Work item: Using only the entries below, copy exactly the lines that begin at the one with "Text of this" and end at the one with "The page's text", both included. Drop the pictures.

(Beginning of Recorded information)

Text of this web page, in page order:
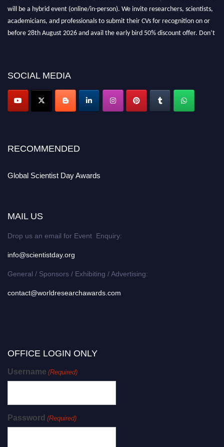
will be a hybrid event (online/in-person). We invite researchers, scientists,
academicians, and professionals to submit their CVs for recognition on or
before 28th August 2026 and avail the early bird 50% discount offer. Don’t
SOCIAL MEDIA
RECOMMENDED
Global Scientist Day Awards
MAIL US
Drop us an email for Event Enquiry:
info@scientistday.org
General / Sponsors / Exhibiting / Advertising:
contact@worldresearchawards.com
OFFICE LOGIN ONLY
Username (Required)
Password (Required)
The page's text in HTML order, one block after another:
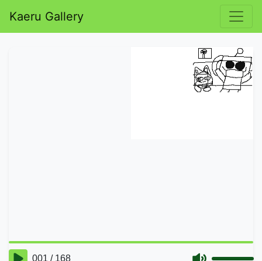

(End of Recorded information)
(Beginning of Recorded information)

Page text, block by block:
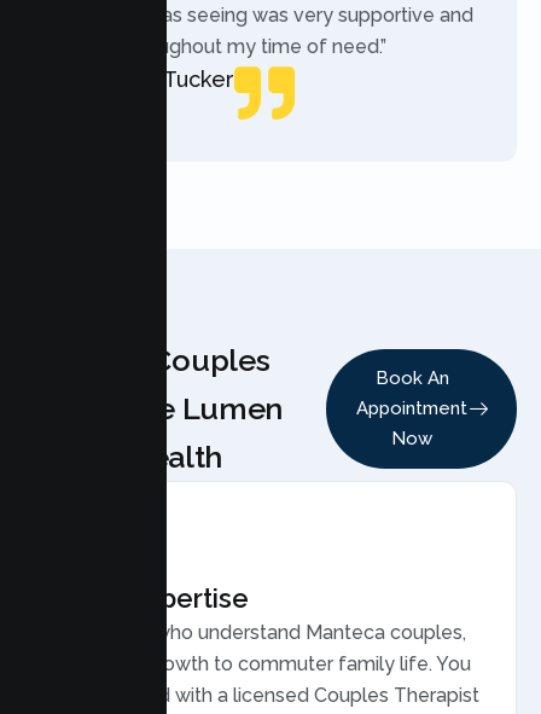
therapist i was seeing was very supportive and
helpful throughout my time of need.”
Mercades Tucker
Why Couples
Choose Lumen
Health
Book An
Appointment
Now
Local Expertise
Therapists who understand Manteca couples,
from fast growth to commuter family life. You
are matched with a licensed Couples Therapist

(End of Recorded information)

Response:
Text of this web page, in page order:
will be a hybrid event (online/in-person). We invite researchers, scientists,
academicians, and professionals to submit their CVs for recognition on or
before 28th August 2026 and avail the early bird 50% discount offer. Don’t
SOCIAL MEDIA
RECOMMENDED
Global Scientist Day Awards
MAIL US
Drop us an email for Event Enquiry:
info@scientistday.org
General / Sponsors / Exhibiting / Advertising:
contact@worldresearchawards.com
OFFICE LOGIN ONLY
Username (Required)
Password (Required)
The page's text in HTML order, one block after another:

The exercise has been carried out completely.